旧暦の毎月の1日は月齢が0(ゼロ)の日になるので、旧暦を求める為には正確な月齢が必要になってきます。
はじめに
月齢や旧暦を計算する言葉やルール
月齢とは、月の満ち欠けの状態を知るための目安の数字です。
月齢が0(ゼロ)の時を新月や朔(さく)と言います。
※新月や朔(さく)の時の月齢が0(ゼロ)と言ったほうがいいのかもしれません。
新月と朔(さく)は同じ意味の言葉です。
新月の方が馴染みがありますね。
月齢や旧暦を求める時は朔(さく)という言葉をよく使います。
朔(さく)は地球から見て月と太陽が同じ方向になった時です。
正確に言うと月と太陽の方向が1mmずれても朔ではなくなります。
朔の瞬間を含む日を朔日と言いますがここでは朔のみと言っています。
旧暦の日
旧暦の日=求める日–求める日の直前の朔+1
例えば、2016年2月3日の旧暦の日を求める場合
2016年2月3日-直前の朔(2016年1月10日)+1=25
2016年2月3日の旧暦の日は25日になります。
旧暦の月
旧暦の月は、二十四節気の二分二至
春分=2月、夏至=5月、秋分=8月、冬至=11月と決まっています。
二分とは春分、秋分で「分」がついている二つのこと
二至とは夏至、冬至で「至」がついている二つのことです。
二十四節気には、節気(せっき)と中気(ちゅうき)があり
朔と朔の間に中気がないと閏月になります。
1985年、2033年、2034年のように例外もあります。
旧暦の年
旧暦の年は、とくに決まりはないですがここでは、新暦の月が3より小さくて旧暦の月が10月より大きい時に新暦の年からマイナス1をしています。
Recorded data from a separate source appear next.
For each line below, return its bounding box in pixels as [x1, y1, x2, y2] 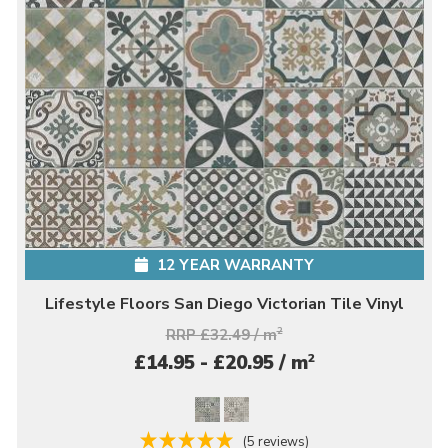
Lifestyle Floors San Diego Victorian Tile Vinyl [44, 293, 404, 316]
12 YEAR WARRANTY [152, 255, 314, 276]
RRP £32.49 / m [165, 325, 277, 346]
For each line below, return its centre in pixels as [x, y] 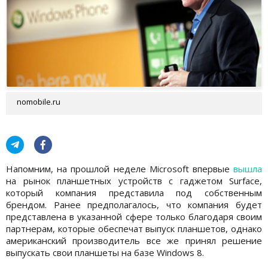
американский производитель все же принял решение [134, 240]
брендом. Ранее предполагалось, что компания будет [134, 204]
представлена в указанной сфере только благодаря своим [134, 216]
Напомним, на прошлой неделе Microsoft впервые [120, 168]
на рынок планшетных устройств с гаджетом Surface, [134, 180]
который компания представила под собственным [134, 192]
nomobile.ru [39, 101]
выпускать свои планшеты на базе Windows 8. [105, 252]
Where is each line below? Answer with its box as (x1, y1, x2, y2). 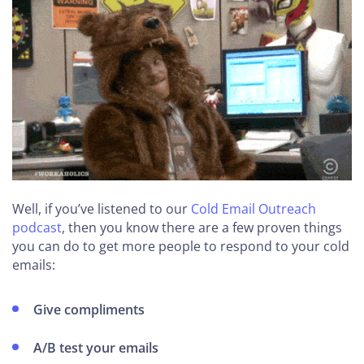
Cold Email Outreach (191, 199, 316, 218)
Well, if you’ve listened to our (12, 199, 191, 218)
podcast (12, 218, 62, 236)
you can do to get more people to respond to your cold (12, 236, 349, 255)
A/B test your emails (33, 338, 159, 357)
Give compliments (33, 300, 145, 318)
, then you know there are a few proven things (62, 218, 342, 236)
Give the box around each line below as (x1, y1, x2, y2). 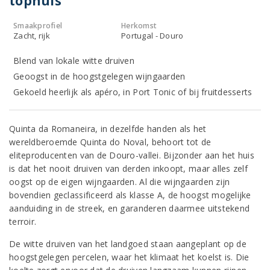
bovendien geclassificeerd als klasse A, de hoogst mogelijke (9, 189, 251, 201)
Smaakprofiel (13, 20, 63, 31)
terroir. (9, 216, 37, 227)
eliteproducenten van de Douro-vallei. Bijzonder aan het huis (9, 149, 254, 161)
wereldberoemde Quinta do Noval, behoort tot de (9, 136, 212, 148)
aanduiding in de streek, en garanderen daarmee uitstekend (9, 202, 250, 214)
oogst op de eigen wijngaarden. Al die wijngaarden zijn (9, 176, 230, 187)
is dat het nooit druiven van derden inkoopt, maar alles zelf (9, 163, 248, 174)
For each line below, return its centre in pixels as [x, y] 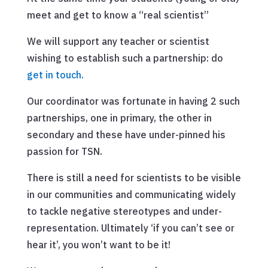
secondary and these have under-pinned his [126, 135]
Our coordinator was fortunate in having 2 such [133, 101]
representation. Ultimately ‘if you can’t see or [130, 228]
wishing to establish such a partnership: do [125, 58]
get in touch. [55, 75]
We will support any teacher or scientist [118, 42]
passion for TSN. [64, 152]
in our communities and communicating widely [131, 195]
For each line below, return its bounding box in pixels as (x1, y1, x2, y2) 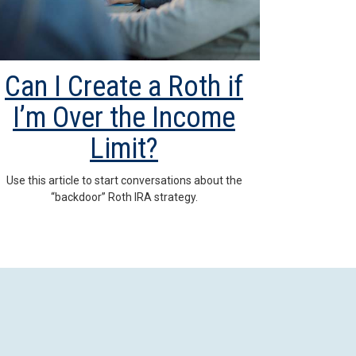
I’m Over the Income (13, 100, 235, 134)
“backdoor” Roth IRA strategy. (50, 190, 198, 203)
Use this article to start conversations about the (6, 173, 242, 187)
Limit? (90, 131, 158, 165)
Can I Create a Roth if (5, 69, 243, 103)
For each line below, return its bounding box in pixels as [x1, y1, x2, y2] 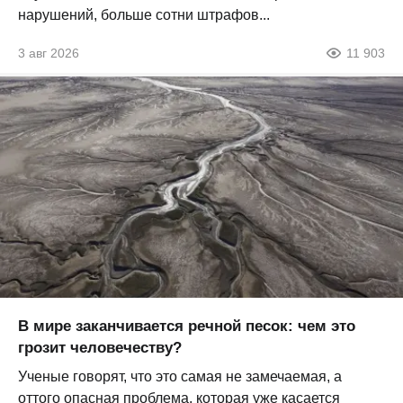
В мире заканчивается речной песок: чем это [18, 317, 355, 335]
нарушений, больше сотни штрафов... [18, 6, 270, 22]
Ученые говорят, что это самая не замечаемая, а [18, 368, 342, 384]
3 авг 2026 [18, 45, 79, 60]
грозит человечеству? [18, 338, 182, 356]
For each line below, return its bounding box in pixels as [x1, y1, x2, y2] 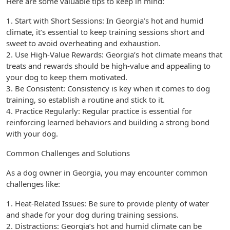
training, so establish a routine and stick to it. [6, 94, 165, 105]
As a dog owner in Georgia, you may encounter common [6, 167, 207, 178]
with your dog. [6, 128, 58, 139]
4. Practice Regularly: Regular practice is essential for [6, 106, 192, 116]
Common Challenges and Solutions [6, 148, 130, 158]
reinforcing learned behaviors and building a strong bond [6, 117, 209, 127]
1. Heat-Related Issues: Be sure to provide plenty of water [6, 198, 209, 208]
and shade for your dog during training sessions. [6, 209, 179, 220]
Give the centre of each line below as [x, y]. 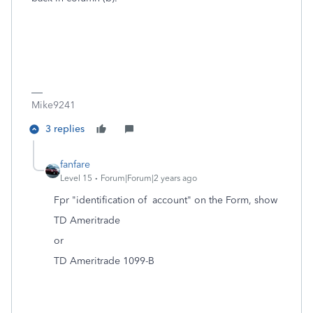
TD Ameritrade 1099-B [104, 261]
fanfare [75, 165]
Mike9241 [53, 105]
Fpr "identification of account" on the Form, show [166, 201]
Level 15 [76, 179]
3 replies [65, 129]
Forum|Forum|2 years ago [149, 179]
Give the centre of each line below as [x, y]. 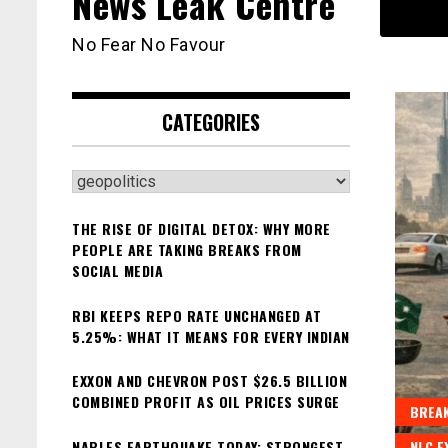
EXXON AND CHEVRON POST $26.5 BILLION [209, 381]
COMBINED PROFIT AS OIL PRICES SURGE [206, 402]
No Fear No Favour [149, 45]
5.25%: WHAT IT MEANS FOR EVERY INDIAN [211, 336]
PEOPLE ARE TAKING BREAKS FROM [187, 250]
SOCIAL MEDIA [117, 271]
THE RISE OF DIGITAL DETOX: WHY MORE [201, 229]
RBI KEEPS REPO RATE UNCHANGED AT [196, 315]
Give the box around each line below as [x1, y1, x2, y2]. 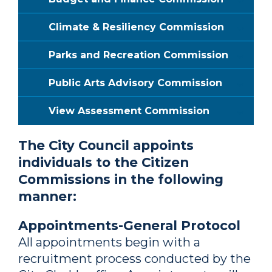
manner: [18, 188, 76, 204]
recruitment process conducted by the [18, 251, 251, 266]
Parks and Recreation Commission [49, 49, 228, 61]
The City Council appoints [18, 137, 194, 153]
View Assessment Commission [49, 105, 209, 117]
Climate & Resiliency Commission [49, 21, 224, 33]
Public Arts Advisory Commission [49, 77, 222, 89]
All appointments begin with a [18, 235, 200, 250]
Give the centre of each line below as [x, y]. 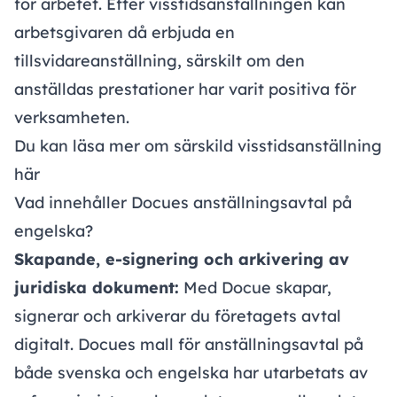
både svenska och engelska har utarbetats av [191, 373]
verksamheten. [72, 118]
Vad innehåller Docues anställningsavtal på [183, 203]
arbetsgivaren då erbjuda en [125, 33]
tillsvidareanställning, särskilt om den [160, 61]
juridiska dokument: [97, 288]
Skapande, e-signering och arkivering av [182, 260]
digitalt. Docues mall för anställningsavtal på [189, 345]
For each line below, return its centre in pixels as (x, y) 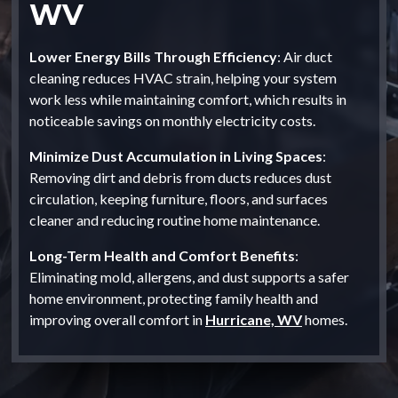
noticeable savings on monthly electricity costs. (172, 120)
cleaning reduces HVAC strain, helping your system (183, 77)
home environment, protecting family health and (174, 298)
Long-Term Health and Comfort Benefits (162, 255)
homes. (325, 319)
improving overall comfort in (117, 319)
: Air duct (305, 56)
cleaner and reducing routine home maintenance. (175, 219)
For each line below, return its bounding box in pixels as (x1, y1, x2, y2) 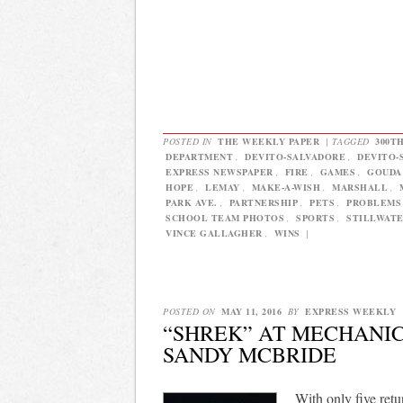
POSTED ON (163, 304, 219, 318)
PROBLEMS (346, 195, 401, 209)
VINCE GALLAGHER (166, 226, 263, 239)
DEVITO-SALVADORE (245, 149, 345, 163)
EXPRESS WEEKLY (305, 304, 396, 318)
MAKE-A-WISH (251, 180, 320, 193)
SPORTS (296, 210, 335, 224)
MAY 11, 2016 (221, 304, 282, 318)
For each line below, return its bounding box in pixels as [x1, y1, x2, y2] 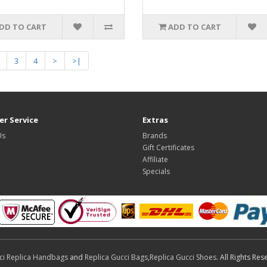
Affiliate [142, 154, 168, 165]
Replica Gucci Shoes [150, 252, 216, 263]
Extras [142, 114, 168, 126]
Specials [142, 166, 170, 177]
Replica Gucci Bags [85, 252, 148, 263]
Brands [142, 131, 167, 141]
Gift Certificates [142, 142, 194, 153]
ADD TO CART [167, 21, 221, 33]
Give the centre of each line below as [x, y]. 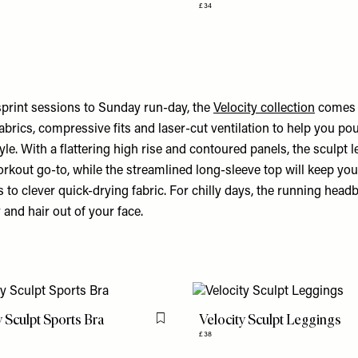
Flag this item [192, 325]
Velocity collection [264, 109]
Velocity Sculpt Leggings [270, 320]
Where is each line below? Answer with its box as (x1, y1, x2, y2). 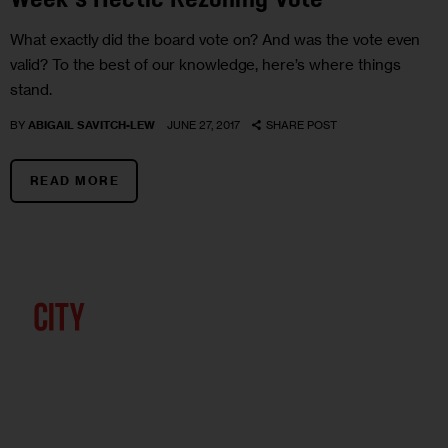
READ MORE (30, 173, 119, 189)
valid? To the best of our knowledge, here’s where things (10, 55, 401, 75)
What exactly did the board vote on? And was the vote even (10, 30, 421, 50)
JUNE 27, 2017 (167, 118, 241, 133)
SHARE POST (265, 118, 337, 133)
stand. (10, 80, 52, 100)
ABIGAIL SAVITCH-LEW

例えば、2016年2月3日の旧暦の年は、新暦の月が2で旧暦の月が12なので旧暦の年は2016-1=2015で2015年になります。
旧暦の日求め方
旧暦の日を求めるには直前の朔を求める必要があります。
直前の朔を求め方
その前に、求める日の直前の二分二至を求めます。
求める日の直前の二分二至
二分二至一覧を作成します。
二分二至一覧は、二十四節気計算で3年分作成して「VLOOKUP関数」で二分二至のみを持ってきています。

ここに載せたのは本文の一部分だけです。